_Problem details_: The full text of the records below, minus any pictures, should be given back word for word.

▼

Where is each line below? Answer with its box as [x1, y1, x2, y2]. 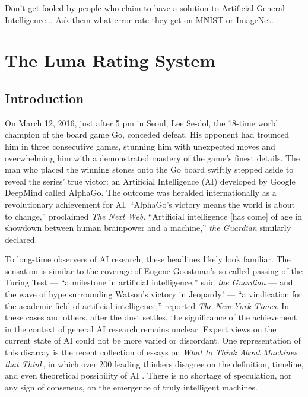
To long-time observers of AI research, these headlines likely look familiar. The [5, 253, 291, 265]
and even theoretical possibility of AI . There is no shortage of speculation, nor [5, 369, 292, 382]
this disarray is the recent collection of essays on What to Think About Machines [5, 346, 297, 358]
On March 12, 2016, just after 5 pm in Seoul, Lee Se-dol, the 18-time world [5, 116, 278, 129]
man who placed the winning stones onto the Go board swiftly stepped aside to [5, 163, 294, 176]
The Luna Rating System [5, 48, 215, 72]
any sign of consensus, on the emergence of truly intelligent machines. [5, 380, 258, 393]
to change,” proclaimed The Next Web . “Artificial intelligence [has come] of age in [5, 209, 302, 222]

▲

_Written reply_:
Where is each line below? Answer with its box as [x1, y1, x2, y2]. 
To long-time observers of AI research, these headlines likely look familiar. The [5, 253, 291, 265]
and even theoretical possibility of AI . There is no shortage of speculation, nor [5, 369, 292, 382]
this disarray is the recent collection of essays on What to Think About Machines [5, 346, 297, 358]
On March 12, 2016, just after 5 pm in Seoul, Lee Se-dol, the 18-time world [5, 116, 278, 129]
man who placed the winning stones onto the Go board swiftly stepped aside to [5, 163, 294, 176]
The Luna Rating System [5, 48, 215, 72]
any sign of consensus, on the emergence of truly intelligent machines. [5, 380, 258, 393]
to change,” proclaimed The Next Web . “Artificial intelligence [has come] of age in [5, 209, 302, 222]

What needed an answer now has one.